▸ Requirement: Produce a verbatim copy of the following records, leaving out all pictures.

──────── Entries provided

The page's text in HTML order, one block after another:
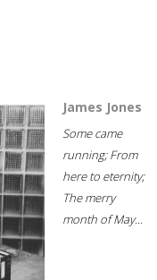
James Jones
Some came
running; From
here to eternity;
The merry
month of May...

────────────────

▸ Exercise response:
The page's text in HTML order, one block after another:
James Jones
Some came
running; From
here to eternity;
The merry
month of May...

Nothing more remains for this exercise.